**Your assignment**:
The answer is the set of lines that include "considered", copied from the data below.

(Input data begins)

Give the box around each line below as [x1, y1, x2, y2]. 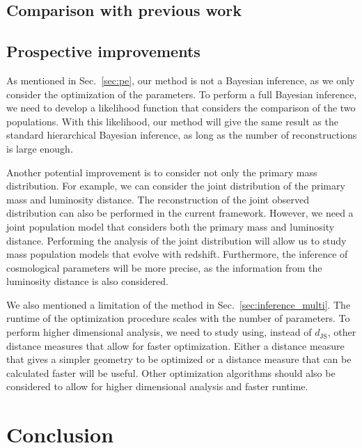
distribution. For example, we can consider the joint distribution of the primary [6, 178, 345, 193]
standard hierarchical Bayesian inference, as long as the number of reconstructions [6, 128, 357, 142]
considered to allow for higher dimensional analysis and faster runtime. [6, 379, 308, 394]
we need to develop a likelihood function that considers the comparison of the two [6, 100, 356, 115]
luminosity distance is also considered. [6, 274, 168, 288]
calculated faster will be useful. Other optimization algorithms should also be [6, 365, 336, 380]
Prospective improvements [6, 40, 200, 62]
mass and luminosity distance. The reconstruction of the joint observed [6, 192, 309, 206]
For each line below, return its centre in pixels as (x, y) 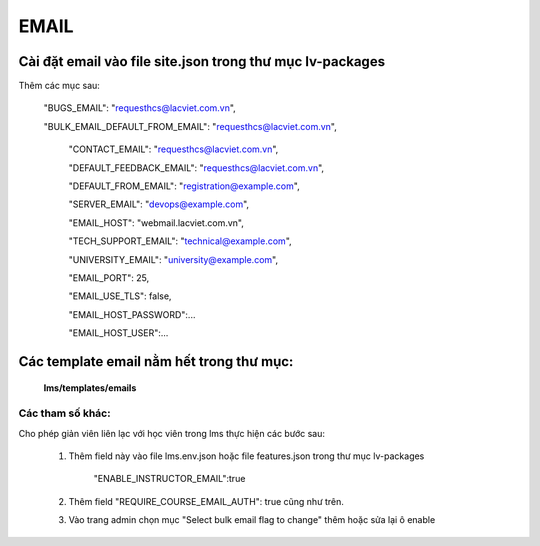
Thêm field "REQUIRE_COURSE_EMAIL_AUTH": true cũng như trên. (206, 501)
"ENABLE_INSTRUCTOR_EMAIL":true (169, 479)
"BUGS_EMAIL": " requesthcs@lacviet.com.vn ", (140, 108)
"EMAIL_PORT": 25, (109, 277)
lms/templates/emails (90, 387)
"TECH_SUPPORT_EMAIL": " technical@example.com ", (180, 241)
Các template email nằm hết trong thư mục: (156, 361)
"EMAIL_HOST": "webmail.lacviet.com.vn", (156, 222)
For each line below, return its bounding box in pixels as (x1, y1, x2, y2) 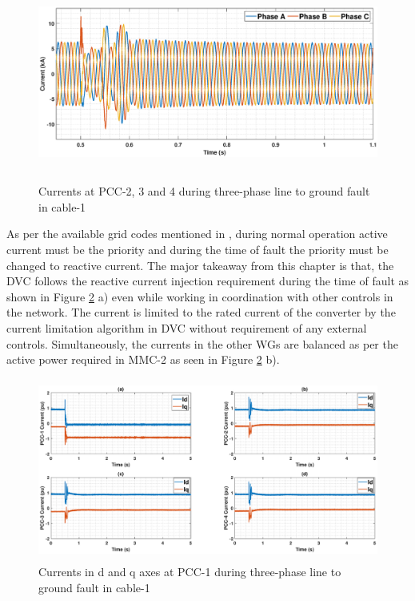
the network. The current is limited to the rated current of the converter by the (6, 304, 396, 321)
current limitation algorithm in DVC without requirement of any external (6, 320, 367, 336)
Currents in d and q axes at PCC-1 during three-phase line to (38, 563, 341, 580)
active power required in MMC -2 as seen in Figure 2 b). (6, 351, 280, 368)
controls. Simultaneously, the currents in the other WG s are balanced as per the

(Input data ends)

**Finished exercise**:
considered to allow for higher dimensional analysis and faster runtime. [6, 379, 308, 394]
luminosity distance is also considered. [6, 274, 168, 288]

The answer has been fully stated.